The child's failed efforts to receive care and protection from the parent results in fear, anxiety and confusion. Over time, the child develops controlling behaviours to enable them to feel safe. Feelings of fear and anxiety remain unresolved and surface at times of stress.


The success of adoptive parents in forming an attachment with their child depends on their understanding of attachment. Their behaviour in forming an attachment with their child is influenced by conscious and unconscious memories of being parented as children.

Developing attachment with your child
In developing an attachment with your child, it is important that you think about the following factors:



-Attachments can form at any age and stage of the child's development, but are likely to be influenced by previous relationships.


-An attachment between a child and their adoptive parents is not necessarily a result of a close or loving relationship - a child will form an attachment to parents who provide love and support, but will also form an attachment to parents who are insensitive or who abuse and frighten them.

-The quality of care provided by the parents will impact on the child's physical, psychological, social and emotional development.

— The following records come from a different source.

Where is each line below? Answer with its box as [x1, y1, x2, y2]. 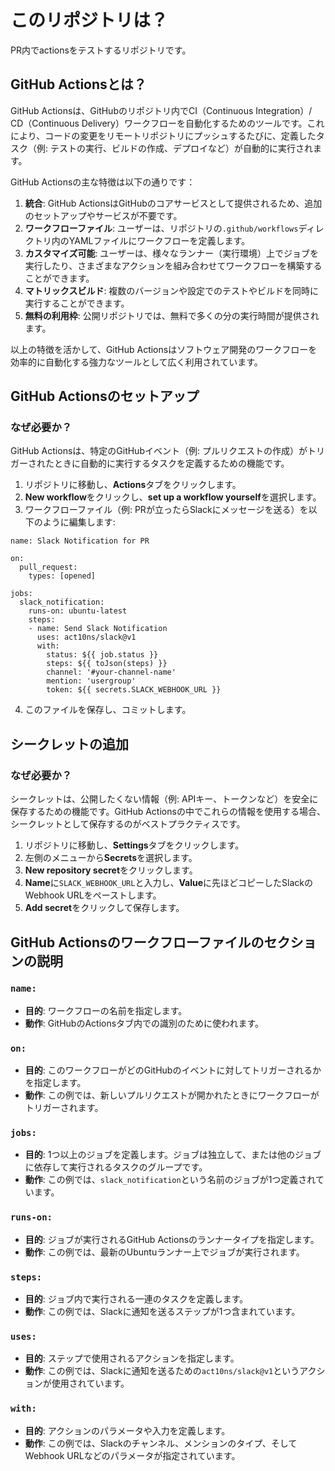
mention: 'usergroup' [46, 676, 137, 686]
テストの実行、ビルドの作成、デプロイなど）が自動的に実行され [49, 142, 313, 154]
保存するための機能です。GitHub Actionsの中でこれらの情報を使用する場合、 [10, 806, 326, 818]
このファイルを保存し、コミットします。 [24, 704, 192, 716]
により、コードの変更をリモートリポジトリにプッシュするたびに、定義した [10, 129, 317, 141]
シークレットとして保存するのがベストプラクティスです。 [10, 818, 246, 830]
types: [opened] [28, 571, 97, 581]
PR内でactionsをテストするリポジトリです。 [10, 44, 192, 56]
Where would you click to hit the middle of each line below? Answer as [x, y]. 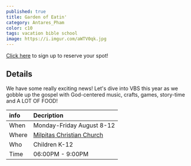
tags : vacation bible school [42, 34]
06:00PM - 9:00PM [61, 154]
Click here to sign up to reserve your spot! [57, 56]
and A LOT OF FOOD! [32, 101]
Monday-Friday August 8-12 [74, 125]
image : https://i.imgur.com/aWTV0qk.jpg [57, 39]
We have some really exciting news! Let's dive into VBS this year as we [92, 88]
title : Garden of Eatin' [37, 17]
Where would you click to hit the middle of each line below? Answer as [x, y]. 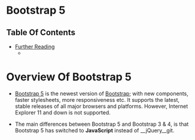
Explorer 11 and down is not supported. [63, 112]
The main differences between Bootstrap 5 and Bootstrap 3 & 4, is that [102, 124]
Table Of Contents [41, 32]
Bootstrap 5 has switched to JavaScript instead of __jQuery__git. [95, 130]
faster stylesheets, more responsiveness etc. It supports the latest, [97, 99]
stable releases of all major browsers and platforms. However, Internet [101, 106]
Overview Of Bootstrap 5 [69, 77]
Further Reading [35, 46]
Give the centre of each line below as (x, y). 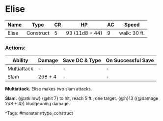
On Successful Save (130, 60)
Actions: (15, 48)
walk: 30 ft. (132, 33)
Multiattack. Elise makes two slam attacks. (49, 89)
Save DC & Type (82, 60)
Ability (20, 60)
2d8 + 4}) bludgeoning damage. (38, 104)
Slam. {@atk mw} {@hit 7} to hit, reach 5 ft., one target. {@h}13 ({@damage (82, 98)
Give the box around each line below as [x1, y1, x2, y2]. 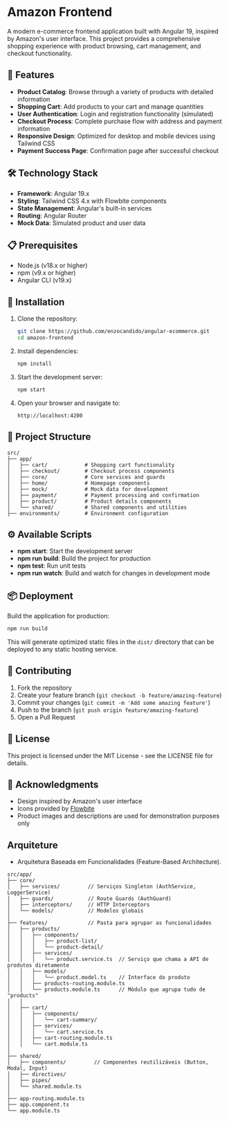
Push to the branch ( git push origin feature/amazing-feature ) [17, 706, 199, 714]
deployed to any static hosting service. [7, 645, 118, 653]
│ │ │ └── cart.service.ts [7, 1029, 104, 1036]
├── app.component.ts [7, 1102, 70, 1109]
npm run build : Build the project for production [17, 555, 151, 563]
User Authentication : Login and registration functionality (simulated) [17, 109, 214, 118]
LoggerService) [7, 889, 51, 897]
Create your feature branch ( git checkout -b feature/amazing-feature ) [17, 690, 222, 699]
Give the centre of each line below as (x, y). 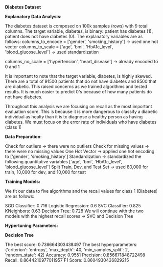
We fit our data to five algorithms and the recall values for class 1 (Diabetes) (81, 191)
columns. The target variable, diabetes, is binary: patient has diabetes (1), (79, 31)
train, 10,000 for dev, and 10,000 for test (46, 172)
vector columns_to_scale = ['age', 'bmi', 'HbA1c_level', (59, 47)
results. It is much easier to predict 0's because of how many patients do (79, 92)
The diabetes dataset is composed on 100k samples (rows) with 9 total (76, 26)
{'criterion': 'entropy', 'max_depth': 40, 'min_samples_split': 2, (67, 250)
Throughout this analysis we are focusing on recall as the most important (79, 106)
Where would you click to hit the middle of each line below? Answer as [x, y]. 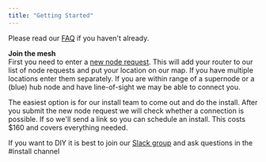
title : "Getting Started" [51, 15]
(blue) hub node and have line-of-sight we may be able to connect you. [124, 87]
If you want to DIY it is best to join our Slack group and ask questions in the [131, 142]
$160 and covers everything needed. [68, 127]
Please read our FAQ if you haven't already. [79, 38]
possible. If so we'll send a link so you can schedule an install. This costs [127, 119]
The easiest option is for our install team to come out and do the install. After [133, 102]
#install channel [34, 151]
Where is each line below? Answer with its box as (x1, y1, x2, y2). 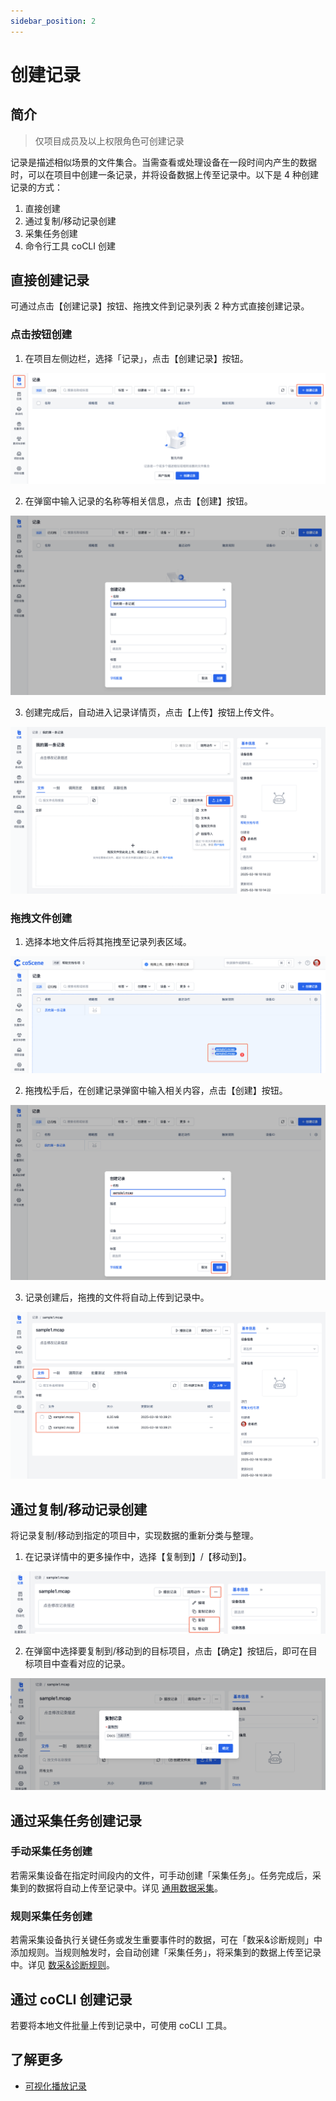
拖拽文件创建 (10, 911, 73, 925)
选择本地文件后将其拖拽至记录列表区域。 (24, 936, 192, 948)
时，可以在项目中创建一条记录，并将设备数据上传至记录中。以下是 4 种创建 (10, 168, 319, 180)
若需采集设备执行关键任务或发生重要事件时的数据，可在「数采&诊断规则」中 (10, 1934, 323, 1946)
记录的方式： (10, 181, 63, 193)
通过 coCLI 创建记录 (10, 1991, 133, 2008)
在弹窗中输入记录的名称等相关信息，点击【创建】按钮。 (24, 495, 253, 507)
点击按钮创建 (10, 328, 73, 342)
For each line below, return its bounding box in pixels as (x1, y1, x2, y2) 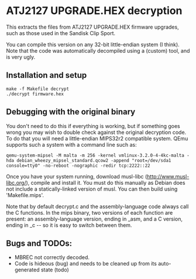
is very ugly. (6, 53, 36, 60)
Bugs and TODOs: (6, 238, 73, 248)
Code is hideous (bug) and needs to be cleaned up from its (14, 260, 157, 267)
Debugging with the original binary (6, 107, 136, 117)
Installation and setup (6, 70, 87, 80)
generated (14, 266, 40, 273)
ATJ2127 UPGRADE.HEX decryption (6, 4, 183, 18)
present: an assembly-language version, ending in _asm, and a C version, (6, 215, 183, 222)
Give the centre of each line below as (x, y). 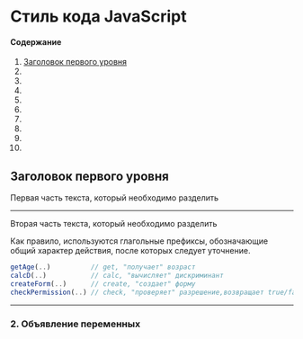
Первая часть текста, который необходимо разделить (115, 198)
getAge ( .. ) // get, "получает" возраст (103, 267)
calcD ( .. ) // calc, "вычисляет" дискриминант (117, 276)
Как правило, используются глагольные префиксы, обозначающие (139, 241)
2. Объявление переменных (76, 324)
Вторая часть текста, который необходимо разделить (114, 224)
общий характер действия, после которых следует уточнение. (130, 251)
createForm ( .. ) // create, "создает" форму (103, 284)
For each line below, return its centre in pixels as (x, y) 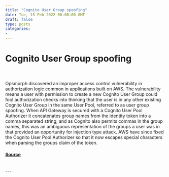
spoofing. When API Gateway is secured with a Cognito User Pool (74, 110)
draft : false (19, 19)
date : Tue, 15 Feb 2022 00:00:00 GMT (45, 15)
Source (13, 154)
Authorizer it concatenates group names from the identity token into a (78, 116)
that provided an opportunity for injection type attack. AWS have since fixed (84, 132)
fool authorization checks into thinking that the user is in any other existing (83, 99)
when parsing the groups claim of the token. (52, 143)

-The type of care provided by the parent will continue to affect the type of attachment they have with their child, and as a result the child's behaviour, as the child grows from infancy to adolescence.


-A child's attachment with their parent may be affected by life experiences that change the type of care provided by their parent. This means that a secure child may become insecure, or an insecure child may become secure in their attachment with their parent.


-Adoptive parents have an opportunity to influence their child's development, security and happiness, regardless of the child's past experiences, as a result of developing a secure attachment with their child.